王大娘素日孝敬李嬷嬷,同她关系极好,王大娘亲自求的,李嬷嬷自然要卖她一个面子。本来是不用李嬷嬷出面的,无非是王大娘听着幼清身边有个来头不小的太监,一出手就打伤了王大和王大雇的人,所以不敢轻举妄动,为的万无一失,这才请的李嬷嬷。

有李嬷嬷坐镇,府里再得脸面的奴才,也不敢造次。

幼清一见着她们了,就知道今儿个这事没完,也不浪费力气求情了,只想着怎么跑到连氏那边去。

怎么着也不能让他们逮着滥用私刑。

却哪里跑得了,对方人多势众,她只一个人,根本跑都跑不动。

三四个丫鬟上来押着她,李嬷嬷同王大娘道:“下手不要太重,莫让人看出痕迹来。”

幼清刚想喊,被人堵住了嘴。这下子,真的是叫天天不灵,叫地地不应了。

无奈闭了眼,恨恨想,以后打死她都不往徳昭跟前去了。去一回,就惹出这么多事来。

说冤枉,这些人也不想听,他们无非就是想泄愤而已。

徳昭他们是不敢骂的,就只能拿她出气了。

真真是欺软怕硬!

关键时刻,听得一个熟悉的声音,“放开她。”

一看,又是“全福”来了。

他总是能够在要紧的关头赶来,叫人感动不已。

幼清想同他讲话,无奈嘴里被人捂住了嘴,喊不出来,只能使眼神。

他却没有看她,直接朝李嬷嬷而去。

李嬷嬷以为他是哪里冒出来的毛头小子,压根不放在心上。

徳昭不想打女人,至少当着幼清的面,他不想。

更何况这群恶奴如此胆大妄为,竟敢直接在府里动手。

徳昭忍无可忍,揭了人皮面具,露出张冷漠无情的脸来,“你们胆子真大,爷的人也敢动。”

☆、第22章 要她

他露出真容的时候,正好站在幼清前方,背对着她。幼清并未瞧见他的样子,听得他说这一句,还以为他故意冒充徳昭,耍小聪明。

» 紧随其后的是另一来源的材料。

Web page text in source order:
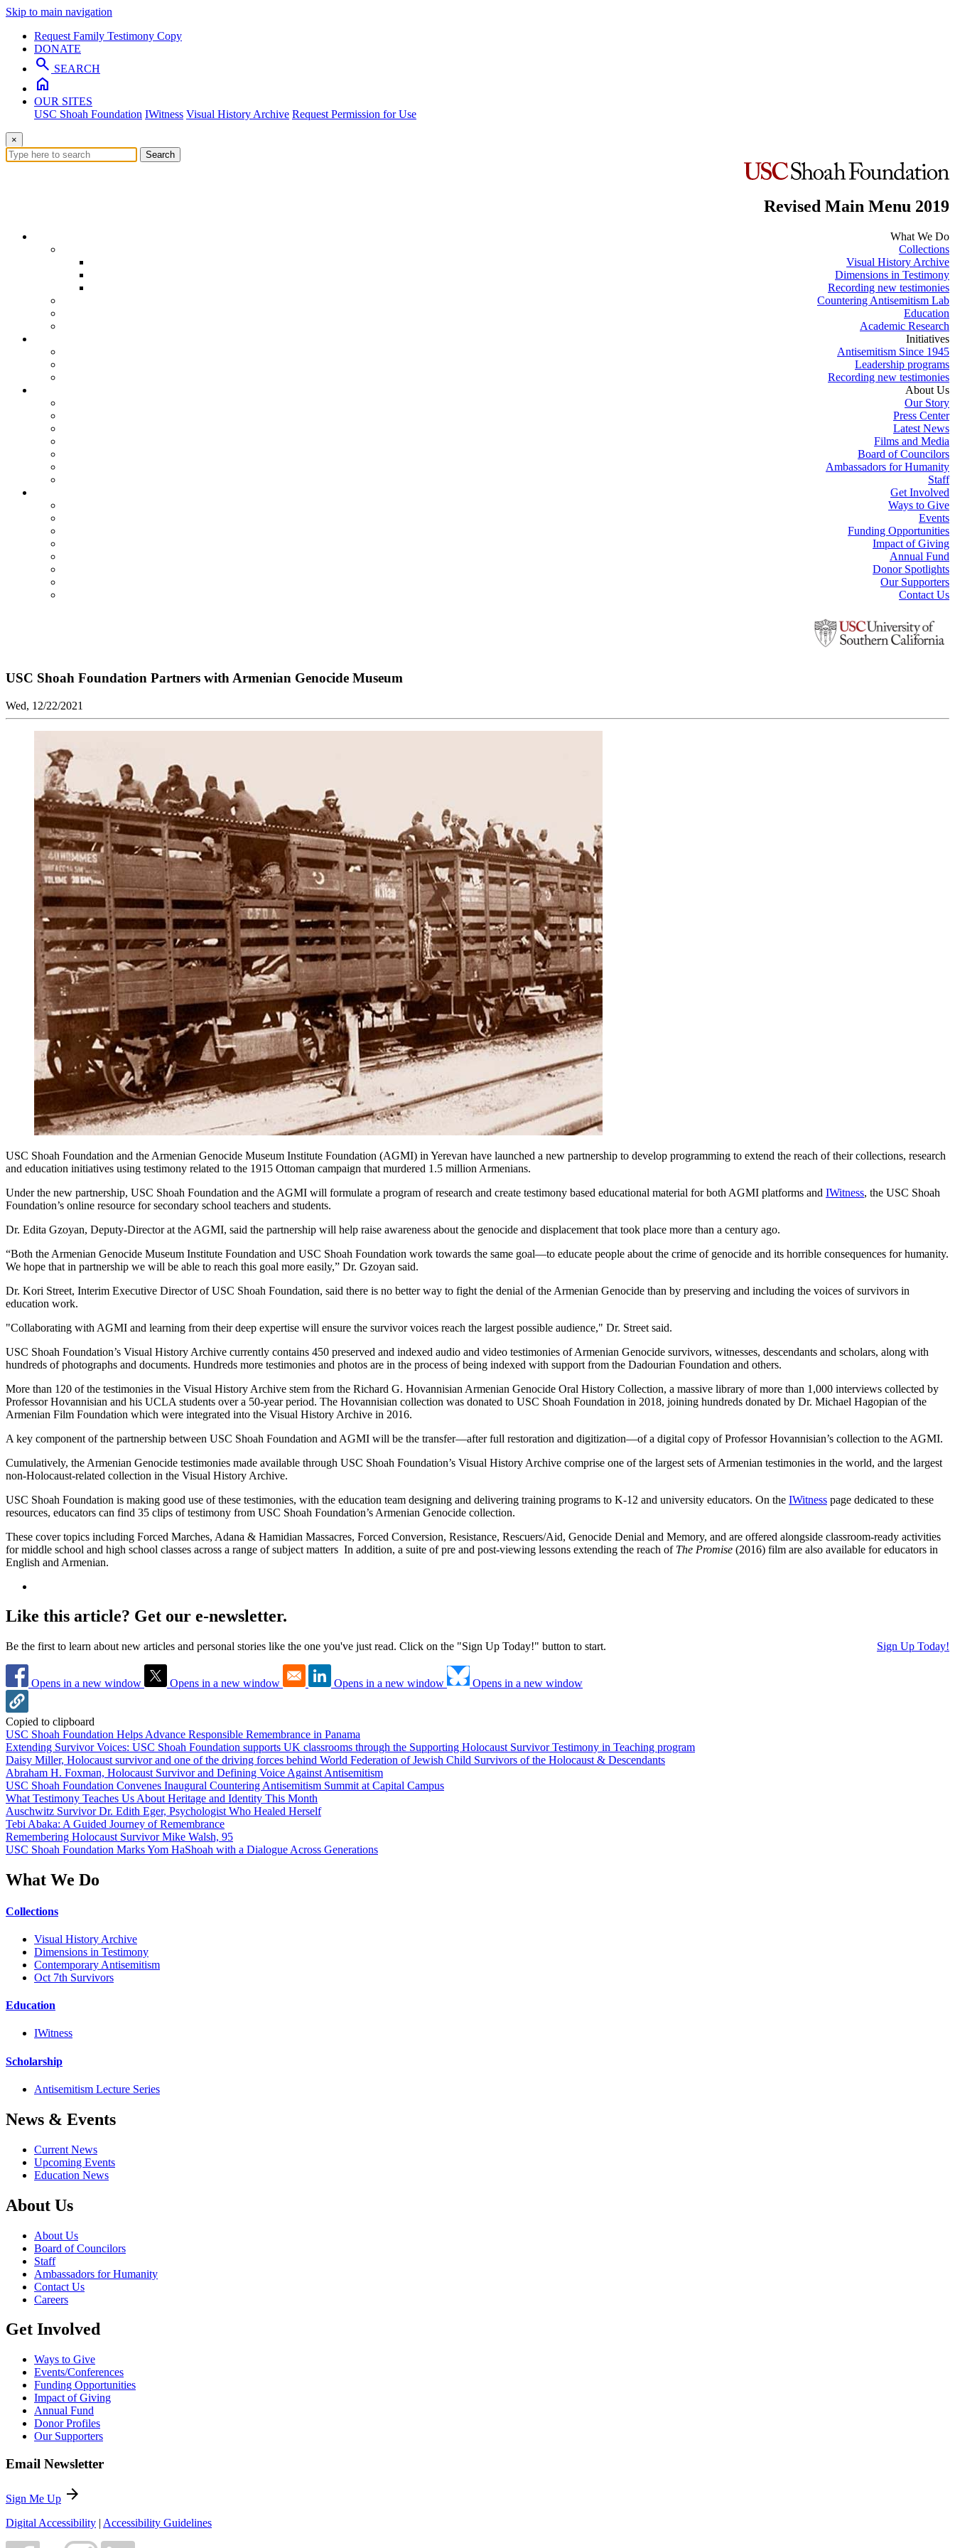
Skip to main navigation
Request Family Testimony Copy
DONATE
search SEARCH
home
OUR SITES
USC Shoah Foundation IWitness Visual History Archive Request Permission for Use
×
Search
Revised Main Menu 2019
What We Do
Collections
Visual History Archive
Dimensions in Testimony
Recording new testimonies
Countering Antisemitism Lab
Education
Academic Research
Initiatives
Antisemitism Since 1945
Leadership programs
Recording new testimonies
About Us
Our Story
Press Center
Latest News
Films and Media
Board of Councilors
Ambassadors for Humanity
Staff
Get Involved
Ways to Give
Events
Funding Opportunities
Impact of Giving
Annual Fund
Donor Spotlights
Our Supporters
Contact Us
USC Shoah Foundation Partners with Armenian Genocide Museum
Wed, 12/22/2021
USC Shoah Foundation and the Armenian Genocide Museum Institute Foundation (AGMI) in Yerevan have launched a new partnership to develop programming to extend the reach of their collections, research
and education initiatives using testimony related to the 1915 Ottoman campaign that murdered 1.5 million Armenians.
Under the new partnership, USC Shoah Foundation and the AGMI will formulate a program of research and create testimony based educational material for both AGMI platforms and IWitness, the USC Shoah
Foundation’s online resource for secondary school teachers and students.
Dr. Edita Gzoyan, Deputy-Director at the AGMI, said the partnership will help raise awareness about the genocide and displacement that took place more than a century ago.
“Both the Armenian Genocide Museum Institute Foundation and USC Shoah Foundation work towards the same goal—to educate people about the crime of genocide and its horrible consequences for humanity.
We hope that in partnership we will be able to reach this goal more easily,” Dr. Gzoyan said.
Dr. Kori Street, Interim Executive Director of USC Shoah Foundation, said there is no better way to fight the denial of the Armenian Genocide than by preserving and including the voices of survivors in
education work.
"Collaborating with AGMI and learning from their deep expertise will ensure the survivor voices reach the largest possible audience," Dr. Street said.
USC Shoah Foundation’s Visual History Archive currently contains 450 preserved and indexed audio and video testimonies of Armenian Genocide survivors, witnesses, descendants and scholars, along with
hundreds of photographs and documents. Hundreds more testimonies and photos are in the process of being indexed with support from the Dadourian Foundation and others.
More than 120 of the testimonies in the Visual History Archive stem from the Richard G. Hovannisian Armenian Genocide Oral History Collection, a massive library of more than 1,000 interviews collected by
Professor Hovannisian and his UCLA students over a 50-year period. The Hovannisian collection was donated to USC Shoah Foundation in 2018, joining hundreds donated by Dr. Michael Hagopian of the
Armenian Film Foundation which were integrated into the Visual History Archive in 2016.
A key component of the partnership between USC Shoah Foundation and AGMI will be the transfer—after full restoration and digitization—of a digital copy of Professor Hovannisian’s collection to the AGMI.
Cumulatively, the Armenian Genocide testimonies made available through USC Shoah Foundation’s Visual History Archive comprise one of the largest sets of Armenian testimonies in the world, and the largest
non-Holocaust-related collection in the Visual History Archive.
USC Shoah Foundation is making good use of these testimonies, with the education team designing and delivering training programs to K-12 and university educators. On the IWitness page dedicated to these
resources, educators can find 35 clips of testimony from USC Shoah Foundation’s Armenian Genocide collection.
These cover topics including Forced Marches, Adana & Hamidian Massacres, Forced Conversion, Resistance, Rescuers/Aid, Genocide Denial and Memory, and are offered alongside classroom-ready activities
for middle school and high school classes across a range of subject matters In addition, a suite of pre and post-viewing lessons extending the reach of The Promise (2016) film are also available for educators in
English and Armenian.
Like this article? Get our e-newsletter.
Sign Up Today!
Be the first to learn about new articles and personal stories like the one you've just read. Click on the "Sign Up Today!" button to start.
Opens in a new window Opens in a new window Opens in a new window Opens in a new window
Copied to clipboard
USC Shoah Foundation Helps Advance Responsible Remembrance in Panama
Extending Survivor Voices: USC Shoah Foundation supports UK classrooms through the Supporting Holocaust Survivor Testimony in Teaching program
Daisy Miller, Holocaust survivor and one of the driving forces behind World Federation of Jewish Child Survivors of the Holocaust & Descendants
Abraham H. Foxman, Holocaust Survivor and Defining Voice Against Antisemitism
USC Shoah Foundation Convenes Inaugural Countering Antisemitism Summit at Capital Campus
What Testimony Teaches Us About Heritage and Identity This Month
Auschwitz Survivor Dr. Edith Eger, Psychologist Who Healed Herself
Tebi Abaka: A Guided Journey of Remembrance
Remembering Holocaust Survivor Mike Walsh, 95
USC Shoah Foundation Marks Yom HaShoah with a Dialogue Across Generations
What We Do
Collections
Visual History Archive
Dimensions in Testimony
Contemporary Antisemitism
Oct 7th Survivors
Education
IWitness
Scholarship
Antisemitism Lecture Series
News & Events
Current News
Upcoming Events
Education News
About Us
About Us
Board of Councilors
Staff
Ambassadors for Humanity
Contact Us
Careers
Get Involved
Ways to Give
Events/Conferences
Funding Opportunities
Impact of Giving
Annual Fund
Donor Profiles
Our Supporters
Email Newsletter
Sign Me Up arrow_forward
Digital Accessibility | Accessibility Guidelines

又看他手里拿了个什么东西,瞧不太仔细,心里却为他捏了把汗。

虽说这么一听,声音和徳昭挺像的,但他毕竟只是徳昭跟前的小太监,哪里就能假冒徳昭了?

在场的人,好几个都见过徳昭的。

幼清叹口气,不由地为他担心。

却看得众人齐齐跪下,个个脸上惶恐惊讶,神情不安。

“见过王爷!”

这一声声,如雷震耳。

幼清呆在那里。

难道……

真是睿亲王?不,不可能的,全福就是全福,哪里会是睿亲王!

定是这些人迷了眼,被全福的障眼法给骗到了!

徳昭冷着眼,视线一一扫过地上跪着的人,在他眼里,这些人都是奴才,没有高低之分。

指了李嬷嬷和轻琅家的人,沉声道:“一百板子,若没死,就当是爷赏的命,此后莫要踏进北京城一步。”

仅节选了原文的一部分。